Psalms 34; 146, Jeremiah 2:1-13, 29-32, Romans 1:16-25, John 4:43-54
Popular culture, and even some corners of Christian culture, portray prophets as a breed of mysterious oracles revealing the future through puzzle-like symbols and coded language. Modern self-styled prophets are famous for predicting the end of the world, and infamous for batting zero while collecting millions. We lump this distorted image of prophets in with psychics, clairvoyants, and fortune tellers.
The Biblical prophet, however, was not on a road to popularity and wealth. Prophesying was dangerous work; some prophets paid with their lives for confronting a community that had lost its way to idols and injustice.
Prophets like Jeremiah used language and symbols that may need clarification today, but would have been familiar to their audience. Their ultimate goal was not to mystify and condemn, but to convict and save. The warning of a harsh future came with a promise: God loved his people too much to abandon them, and when once again the people learned to properly love him back there would be reconciliation. It was never about God leaving the people, but about the people leaving God.
Consider these words of the Lord delivered by Jeremiah:
They have forsaken me,
the fountain of living water,
and dug out cisterns for themselves,
that can hold no water.
These words were about more than disobedience; they addressed how the people brought ruin upon themselves. When we substitute our own values and plans for those God has given us, they will ultimately fail us. Like cracked cisterns, they may seem to hold water for a while, but eventually we will find them to be empty and we will be desperate for the real thing.

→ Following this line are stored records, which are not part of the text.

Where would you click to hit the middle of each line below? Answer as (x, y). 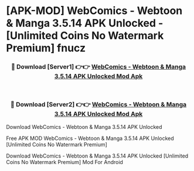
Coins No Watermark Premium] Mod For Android (64, 162)
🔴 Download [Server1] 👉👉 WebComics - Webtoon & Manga (98, 67)
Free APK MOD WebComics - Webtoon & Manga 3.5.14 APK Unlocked (90, 138)
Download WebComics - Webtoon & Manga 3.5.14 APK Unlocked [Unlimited (97, 156)
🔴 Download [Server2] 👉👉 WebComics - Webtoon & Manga (98, 105)
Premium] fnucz (46, 48)
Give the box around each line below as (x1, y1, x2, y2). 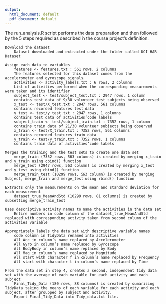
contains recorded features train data (14, 133, 97, 138)
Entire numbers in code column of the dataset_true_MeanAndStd (14, 211, 148, 216)
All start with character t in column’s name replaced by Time (14, 259, 148, 265)
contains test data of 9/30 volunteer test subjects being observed (14, 98, 159, 103)
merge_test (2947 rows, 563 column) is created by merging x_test (14, 163, 155, 168)
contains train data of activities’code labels (14, 141, 114, 146)
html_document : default (9, 12, 59, 17)
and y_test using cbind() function (5, 168, 79, 173)
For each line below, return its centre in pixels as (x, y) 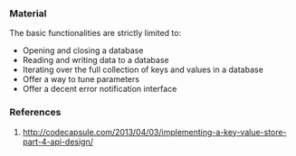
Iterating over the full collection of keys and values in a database (143, 69)
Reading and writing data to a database (95, 60)
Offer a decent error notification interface (100, 89)
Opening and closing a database (83, 50)
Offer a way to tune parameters (81, 79)
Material (28, 14)
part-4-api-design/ (57, 142)
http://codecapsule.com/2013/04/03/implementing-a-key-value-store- (154, 132)
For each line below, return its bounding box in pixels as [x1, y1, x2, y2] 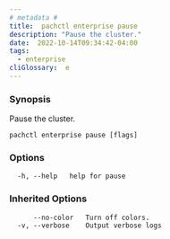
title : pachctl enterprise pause [9, 22, 139, 31]
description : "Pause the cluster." [9, 30, 142, 39]
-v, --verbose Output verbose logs [17, 221, 163, 230]
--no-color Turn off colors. [32, 213, 150, 222]
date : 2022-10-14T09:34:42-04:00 [9, 38, 139, 48]
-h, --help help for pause [17, 172, 126, 181]
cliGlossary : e [9, 64, 70, 73]
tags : [9, 47, 30, 56]
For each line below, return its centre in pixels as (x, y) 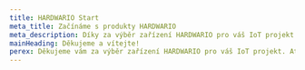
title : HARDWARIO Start (54, 18)
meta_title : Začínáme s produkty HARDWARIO (93, 26)
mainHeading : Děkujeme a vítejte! (75, 43)
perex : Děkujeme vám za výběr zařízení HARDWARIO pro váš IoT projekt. (148, 52)
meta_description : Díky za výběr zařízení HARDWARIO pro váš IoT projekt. (154, 35)
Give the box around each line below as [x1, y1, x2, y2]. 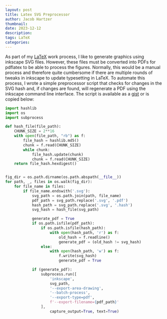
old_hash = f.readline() [58, 234, 111, 240]
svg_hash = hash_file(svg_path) [31, 207, 99, 212]
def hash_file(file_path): [5, 124, 61, 129]
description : [5, 30, 32, 35]
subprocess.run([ [40, 271, 77, 276]
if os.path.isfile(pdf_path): [31, 221, 95, 226]
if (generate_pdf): [31, 267, 72, 272]
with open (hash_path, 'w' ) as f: [49, 248, 120, 254]
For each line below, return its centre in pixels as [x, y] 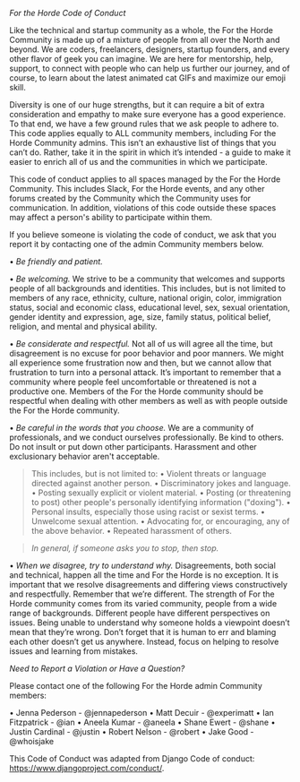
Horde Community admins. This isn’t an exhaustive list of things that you [143, 143]
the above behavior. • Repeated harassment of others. [132, 531]
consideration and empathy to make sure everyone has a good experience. [148, 114]
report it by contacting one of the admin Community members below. [137, 244]
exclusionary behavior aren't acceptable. [85, 456]
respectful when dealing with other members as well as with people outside [149, 401]
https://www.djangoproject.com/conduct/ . [87, 768]
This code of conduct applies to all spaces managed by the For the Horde [145, 179]
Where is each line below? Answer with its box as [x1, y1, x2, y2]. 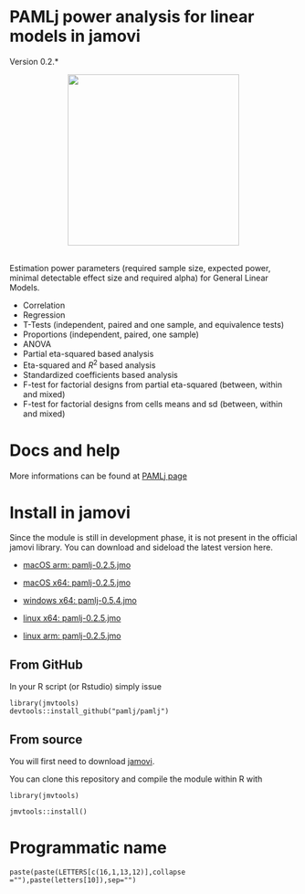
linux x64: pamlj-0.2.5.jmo [22, 613, 121, 624]
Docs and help [9, 440, 121, 460]
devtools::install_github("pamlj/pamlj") [9, 707, 170, 716]
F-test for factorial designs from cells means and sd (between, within [22, 398, 283, 409]
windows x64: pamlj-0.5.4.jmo [22, 595, 137, 606]
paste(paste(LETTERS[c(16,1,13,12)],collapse [9, 868, 185, 878]
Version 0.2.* [9, 56, 59, 67]
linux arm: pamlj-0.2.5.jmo [22, 630, 121, 641]
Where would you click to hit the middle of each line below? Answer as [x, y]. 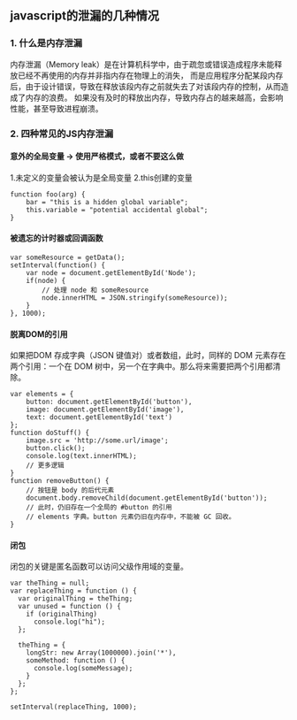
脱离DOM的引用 [39, 333]
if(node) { [46, 281]
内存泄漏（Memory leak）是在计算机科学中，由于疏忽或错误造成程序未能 [142, 64]
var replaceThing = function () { [74, 591]
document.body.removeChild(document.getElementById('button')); [147, 498]
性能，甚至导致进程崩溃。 [57, 108]
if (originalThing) [62, 614]
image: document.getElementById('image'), [105, 410]

Jesus also referred to himself as the living water. His message echoed the messages of the prophets who preceded him, and he knew “a prophet has no honor in the prophet’s own country.” When a prophet tells us what we don’t want to hear, it’s not time to get defensive: it’s time to seek hope through repentance. Christ’s message of radical justice and inclusion was most difficult for those who believed they had a lock on God and religion. When listening for prophetic voices, humility serves us well.
Comfort: God would rather forgive us than condemn us.
Challenge: We have to seek forgiveness before it can be granted.
Prayer: Merciful God, I will listen for your authentic voice. Teach me to hear it. Amen.
Discussion: When have you benefited from hearing something you didn’t want to?